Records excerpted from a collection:
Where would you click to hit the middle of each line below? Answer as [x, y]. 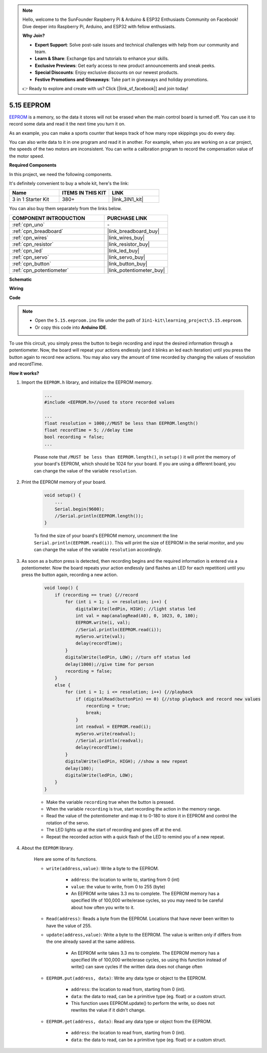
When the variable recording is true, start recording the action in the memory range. [133, 809]
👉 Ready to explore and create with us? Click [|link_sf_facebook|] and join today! [105, 88]
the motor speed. [27, 156]
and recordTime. [26, 364]
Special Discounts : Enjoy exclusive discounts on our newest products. [107, 72]
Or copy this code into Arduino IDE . [71, 327]
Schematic [21, 279]
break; [94, 713]
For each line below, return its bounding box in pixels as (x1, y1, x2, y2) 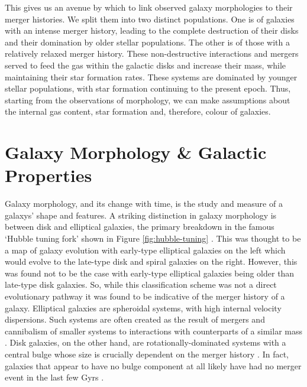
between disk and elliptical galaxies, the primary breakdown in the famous (5, 220, 274, 233)
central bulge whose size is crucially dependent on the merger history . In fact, (5, 347, 289, 360)
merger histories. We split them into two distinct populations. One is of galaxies (5, 12, 295, 25)
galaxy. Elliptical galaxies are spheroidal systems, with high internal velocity (5, 301, 282, 314)
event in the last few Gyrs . (5, 371, 104, 383)
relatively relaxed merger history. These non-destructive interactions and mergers (5, 47, 299, 60)
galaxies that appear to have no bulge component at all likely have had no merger (5, 359, 302, 372)
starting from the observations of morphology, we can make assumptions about (5, 93, 290, 106)
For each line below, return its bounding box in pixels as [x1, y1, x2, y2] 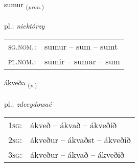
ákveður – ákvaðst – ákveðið [30, 133, 131, 146]
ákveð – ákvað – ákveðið [30, 118, 117, 131]
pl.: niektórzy [4, 20, 45, 31]
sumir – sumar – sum [44, 55, 120, 67]
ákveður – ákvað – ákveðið [30, 148, 125, 160]
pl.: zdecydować [4, 99, 52, 109]
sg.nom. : [8, 40, 36, 53]
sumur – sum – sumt [44, 40, 118, 53]
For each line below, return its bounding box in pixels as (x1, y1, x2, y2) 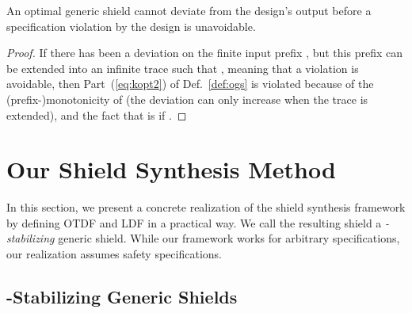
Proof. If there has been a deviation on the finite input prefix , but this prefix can (6, 44, 402, 61)
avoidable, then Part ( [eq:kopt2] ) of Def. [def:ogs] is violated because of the (6, 75, 374, 92)
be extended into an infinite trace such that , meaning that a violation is (6, 59, 359, 76)
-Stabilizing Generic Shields (6, 284, 238, 309)
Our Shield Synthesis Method (6, 153, 336, 185)
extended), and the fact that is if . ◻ (6, 106, 187, 123)
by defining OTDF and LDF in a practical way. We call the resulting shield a (6, 214, 382, 231)
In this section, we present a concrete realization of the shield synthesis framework (6, 199, 406, 216)
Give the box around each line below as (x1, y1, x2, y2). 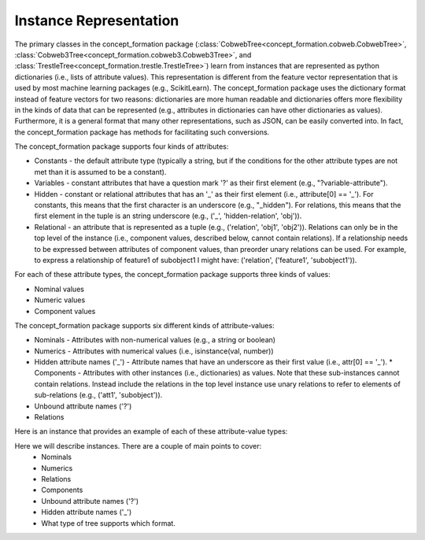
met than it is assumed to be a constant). (34, 167, 167, 176)
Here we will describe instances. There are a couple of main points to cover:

# Task objective
Could you output every record above exactly as it appears, without the pictures?

# Task output
Where would you click to hit the middle of each line below? Answer as [x, y]. 
When the variable recording is true, start recording the action in the memory range. [133, 809]
👉 Ready to explore and create with us? Click [|link_sf_facebook|] and join today! [105, 88]
the motor speed. [27, 156]
and recordTime. [26, 364]
Special Discounts : Enjoy exclusive discounts on our newest products. [107, 72]
Or copy this code into Arduino IDE . [71, 327]
Schematic [21, 279]
break; [94, 713]
For each line below, return its bounding box in pixels as (x1, y1, x2, y2) 
between disk and elliptical galaxies, the primary breakdown in the famous (5, 220, 274, 233)
central bulge whose size is crucially dependent on the merger history . In fact, (5, 347, 289, 360)
merger histories. We split them into two distinct populations. One is of galaxies (5, 12, 295, 25)
galaxy. Elliptical galaxies are spheroidal systems, with high internal velocity (5, 301, 282, 314)
event in the last few Gyrs . (5, 371, 104, 383)
relatively relaxed merger history. These non-destructive interactions and mergers (5, 47, 299, 60)
galaxies that appear to have no bulge component at all likely have had no merger (5, 359, 302, 372)
starting from the observations of morphology, we can make assumptions about (5, 93, 290, 106)
For each line below, return its bounding box in pixels as [x1, y1, x2, y2] 
ákveður – ákvaðst – ákveðið [30, 133, 131, 146]
ákveð – ákvað – ákveðið [30, 118, 117, 131]
pl.: niektórzy [4, 20, 45, 31]
sumir – sumar – sum [44, 55, 120, 67]
ákveður – ákvað – ákveðið [30, 148, 125, 160]
pl.: zdecydować [4, 99, 52, 109]
sg.nom. : [8, 40, 36, 53]
sumur – sum – sumt [44, 40, 118, 53]
For each line below, return its bounding box in pixels as (x1, y1, x2, y2) 
Proof. If there has been a deviation on the finite input prefix , but this prefix can (6, 44, 402, 61)
avoidable, then Part ( [eq:kopt2] ) of Def. [def:ogs] is violated because of the (6, 75, 374, 92)
be extended into an infinite trace such that , meaning that a violation is (6, 59, 359, 76)
-Stabilizing Generic Shields (6, 284, 238, 309)
Our Shield Synthesis Method (6, 153, 336, 185)
extended), and the fact that is if . ◻ (6, 106, 187, 123)
by defining OTDF and LDF in a practical way. We call the resulting shield a (6, 214, 382, 231)
In this section, we present a concrete realization of the shield synthesis framework (6, 199, 406, 216)
Give the box around each line below as (x1, y1, x2, y2). 
met than it is assumed to be a constant). (34, 167, 167, 176)
Here we will describe instances. There are a couple of main points to cover:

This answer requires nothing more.